Ansible Tips for Variant Store Playbook - GenomicsDB/GenomicsSampleAPIs GitHub Wiki

Useful tips before you begin

  1. If your environment uses proxy to access the internet, then the playbook assumes that you have setup the http_proxy and https_proxy environment variables correctly before running the playbook.

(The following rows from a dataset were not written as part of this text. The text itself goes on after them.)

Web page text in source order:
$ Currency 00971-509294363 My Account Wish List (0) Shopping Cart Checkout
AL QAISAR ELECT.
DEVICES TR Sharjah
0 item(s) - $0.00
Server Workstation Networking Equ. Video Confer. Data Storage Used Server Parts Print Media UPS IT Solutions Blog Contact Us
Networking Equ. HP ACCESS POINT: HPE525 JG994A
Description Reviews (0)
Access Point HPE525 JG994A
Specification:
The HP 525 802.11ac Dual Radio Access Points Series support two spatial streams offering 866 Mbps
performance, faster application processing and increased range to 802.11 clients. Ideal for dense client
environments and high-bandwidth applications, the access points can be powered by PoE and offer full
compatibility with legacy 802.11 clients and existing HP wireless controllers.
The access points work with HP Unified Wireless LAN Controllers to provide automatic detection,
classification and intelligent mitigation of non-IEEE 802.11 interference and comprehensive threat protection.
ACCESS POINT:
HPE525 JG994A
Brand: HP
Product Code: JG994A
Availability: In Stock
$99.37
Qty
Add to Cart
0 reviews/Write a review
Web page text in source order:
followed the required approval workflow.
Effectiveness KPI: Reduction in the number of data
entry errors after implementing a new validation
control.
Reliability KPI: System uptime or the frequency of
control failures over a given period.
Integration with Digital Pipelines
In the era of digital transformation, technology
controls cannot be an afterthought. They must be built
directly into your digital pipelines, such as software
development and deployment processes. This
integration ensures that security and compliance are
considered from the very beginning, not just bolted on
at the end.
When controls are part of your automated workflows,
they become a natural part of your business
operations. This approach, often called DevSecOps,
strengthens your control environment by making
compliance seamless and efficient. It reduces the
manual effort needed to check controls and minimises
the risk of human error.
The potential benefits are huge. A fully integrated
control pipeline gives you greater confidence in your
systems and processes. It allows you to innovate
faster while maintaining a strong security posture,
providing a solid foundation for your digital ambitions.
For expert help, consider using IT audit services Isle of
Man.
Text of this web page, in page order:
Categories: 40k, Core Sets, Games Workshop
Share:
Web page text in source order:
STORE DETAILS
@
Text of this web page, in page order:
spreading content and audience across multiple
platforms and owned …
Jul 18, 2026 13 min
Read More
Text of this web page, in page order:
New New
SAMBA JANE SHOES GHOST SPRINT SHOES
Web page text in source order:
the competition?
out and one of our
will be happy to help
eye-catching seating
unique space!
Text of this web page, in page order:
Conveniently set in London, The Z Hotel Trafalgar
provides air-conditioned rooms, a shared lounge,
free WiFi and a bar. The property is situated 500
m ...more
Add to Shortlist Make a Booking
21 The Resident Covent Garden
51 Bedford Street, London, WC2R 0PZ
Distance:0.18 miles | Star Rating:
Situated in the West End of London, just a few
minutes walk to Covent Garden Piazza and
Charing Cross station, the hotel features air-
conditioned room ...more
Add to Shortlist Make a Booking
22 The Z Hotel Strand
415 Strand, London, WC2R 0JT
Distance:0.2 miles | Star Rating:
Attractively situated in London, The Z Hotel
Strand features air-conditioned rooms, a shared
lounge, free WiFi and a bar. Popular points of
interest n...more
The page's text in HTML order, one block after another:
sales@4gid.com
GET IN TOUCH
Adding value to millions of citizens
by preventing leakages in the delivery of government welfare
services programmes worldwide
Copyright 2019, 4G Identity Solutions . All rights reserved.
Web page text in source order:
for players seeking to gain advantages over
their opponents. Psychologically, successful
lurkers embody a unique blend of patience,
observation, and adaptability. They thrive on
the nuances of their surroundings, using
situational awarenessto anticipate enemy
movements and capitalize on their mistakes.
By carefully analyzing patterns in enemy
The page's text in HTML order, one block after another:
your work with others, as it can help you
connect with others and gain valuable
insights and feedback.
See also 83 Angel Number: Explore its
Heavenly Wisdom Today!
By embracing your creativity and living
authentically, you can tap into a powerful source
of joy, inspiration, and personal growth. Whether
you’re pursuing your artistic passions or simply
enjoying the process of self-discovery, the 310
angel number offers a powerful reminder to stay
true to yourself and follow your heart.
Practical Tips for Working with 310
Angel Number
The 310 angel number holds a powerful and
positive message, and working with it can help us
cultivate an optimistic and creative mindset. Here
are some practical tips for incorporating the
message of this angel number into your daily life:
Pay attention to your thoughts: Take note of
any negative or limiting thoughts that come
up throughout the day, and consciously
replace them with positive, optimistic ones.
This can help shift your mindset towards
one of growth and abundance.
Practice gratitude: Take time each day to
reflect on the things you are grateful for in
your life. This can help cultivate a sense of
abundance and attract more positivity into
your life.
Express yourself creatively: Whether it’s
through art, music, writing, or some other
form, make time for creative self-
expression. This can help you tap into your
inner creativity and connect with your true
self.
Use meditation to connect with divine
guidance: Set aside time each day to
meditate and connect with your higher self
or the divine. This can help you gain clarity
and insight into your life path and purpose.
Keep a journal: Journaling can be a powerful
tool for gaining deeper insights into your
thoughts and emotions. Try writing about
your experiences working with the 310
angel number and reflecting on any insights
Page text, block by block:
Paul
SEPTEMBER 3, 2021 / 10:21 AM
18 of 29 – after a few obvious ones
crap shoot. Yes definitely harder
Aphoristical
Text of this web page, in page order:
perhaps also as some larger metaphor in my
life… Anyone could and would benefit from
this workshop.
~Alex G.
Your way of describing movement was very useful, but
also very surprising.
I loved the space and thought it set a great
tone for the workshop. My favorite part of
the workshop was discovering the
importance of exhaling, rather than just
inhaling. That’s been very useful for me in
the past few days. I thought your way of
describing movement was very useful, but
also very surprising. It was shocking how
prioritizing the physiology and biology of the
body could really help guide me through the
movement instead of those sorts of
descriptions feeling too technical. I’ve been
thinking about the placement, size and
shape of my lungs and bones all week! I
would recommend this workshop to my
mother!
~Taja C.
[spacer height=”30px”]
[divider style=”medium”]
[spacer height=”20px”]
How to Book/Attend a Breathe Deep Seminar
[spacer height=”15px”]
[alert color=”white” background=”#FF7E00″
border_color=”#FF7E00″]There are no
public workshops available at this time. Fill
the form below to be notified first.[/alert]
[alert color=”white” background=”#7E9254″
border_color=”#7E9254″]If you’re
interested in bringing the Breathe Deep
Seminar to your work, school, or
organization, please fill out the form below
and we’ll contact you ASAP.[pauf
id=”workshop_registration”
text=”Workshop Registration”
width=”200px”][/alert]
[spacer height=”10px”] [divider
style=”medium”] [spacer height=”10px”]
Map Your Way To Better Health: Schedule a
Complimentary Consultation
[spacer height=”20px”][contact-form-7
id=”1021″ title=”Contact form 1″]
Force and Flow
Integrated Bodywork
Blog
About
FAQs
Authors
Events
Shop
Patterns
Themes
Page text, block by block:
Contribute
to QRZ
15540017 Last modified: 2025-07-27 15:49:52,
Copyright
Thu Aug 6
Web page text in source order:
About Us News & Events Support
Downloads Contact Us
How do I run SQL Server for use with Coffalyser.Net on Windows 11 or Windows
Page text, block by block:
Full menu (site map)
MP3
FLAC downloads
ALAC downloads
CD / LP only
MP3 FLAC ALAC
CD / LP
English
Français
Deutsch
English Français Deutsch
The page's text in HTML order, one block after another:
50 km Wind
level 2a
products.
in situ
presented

  2. Passing Variables On The Command Line is a useful read to learn how to pass variables when running ansible-playbook

  3. If you are not running as root, please prefix the ansible-playbook commands in the sections below with sudo -E

  4. If you need to setup ssh_proxy, you will have to use the user_libs as well to add any packages that your ProxyCommand may use. An example extra-vars is shown below:

    --extra-vars '{"user_libs":["nmap"], "ssh_proxy": "ProxyCommand ncat --proxy-type socks4 --proxy <socks-proxy-url> %h %p"}'
    

Running the Ansible Playbook

Pre-requisites

  1. If ansible is not installed already, run:

    pip install ansible==1.9.4
    
  2. Access ansible related files in GenomicsSampleAPIs/infrastructure and run ansible-galaxy command to setup ansible-role-build-essential and ansible-role-repo-epel:

    git clone [email protected]:Intel-HLS/GenomicsSampleAPIs.git
    cd GenomicsSampleAPIs/infrastructure
    ansible-galaxy install -p ./ansible/roles -r ansible_requirements.txt
    

Running the Genomics DB Ansible Playbook

Install Genomics DB Infrastructure describes the details about the playbook, and all the variables that are used below. The steps below is a practical usage guide.

  1. In the ansible directory, run the playbook.

    cd ansible
    ansible-playbook -i 'default,' genomicsdb.yml --connection=local
    

Running the Genomics DB web server Ansible Playbook

Install Genomics DB web server describes the details about the playbook, and all the variables that are used below. The steps below is a practical usage guide on setting up a web server with existing data set.

Files required to run webserver

The web-server requires the following files:

  1. PostgreSQL dump of the Meta DB that corresponds to the Genomics DB that you want to instantiate. (extra-vars metadb_file). You can get a dump of the PostgreSQL DB using:

    pg_dump --no-owner --data-only db_name | gzip > db_name.db.gz
    
  2. CallSet mapping file for GenomicsDB (extra-vars callset_mapping_file)

    1. Note that this files has paths to the csv or vcf files. It is necessary that the paths are available on the host where the webserver is being setup.
  3. Vid mapping file for GenomicsDB (extra-vars vid_mapping_file)

Running the Genomics DB web server Ansible Playbook

It is not necessary to run the genomicsdb playbook as a pre-requisite if you plan to run the genomicsdb-webserver. By default, the genomicsdb-webserver will force override repos from the genomicsdb playbook.

  1. Run steps under pre-requisites.

  2. In the ansible directory, run the playbook.

    cd ansible
    ansible-playbook -i 'default,' --extra-vars '{"meta_db_name" : "<name for metadb>", "array_name" : "<Name of TileDB array>", "webserver_port" : "<port number to run the webserver>", "import_path" : "<path to folder with exported files>", "metadb_file" : "<pg_dump db_name.db.gz>", "callset_mapping_file" : "<file.callset_mapping>", "vid_mapping_file" : "<file.vid_mapping>"}' genomicsdb-webserver.yml --connection=local
    

Note: The genomicsdb-webserver playbook can be run multiple time with different datasets in order to setup multiple instances of the web server. But make sure that the overridden variables' (--extra-vars) values are non-overlapping, and if they are then the consequences are unknown.

Common issues that users run into

  1. If you make a mistake in your ssh_proxy then the /home/${owner_user}/.ssh/config file is no longer valid. You will have to sudo as the ${owner_user} and remove the incorrect lines
  2. If webserver playbook was used to setup and variants are not being returned, then tiledb loading settings may need to be altered. Read more in this table about delete_and_create_tiledb_array and size_per_column_partition.
  3. If webserver playbook was used and no array_name is given, test data is used by default.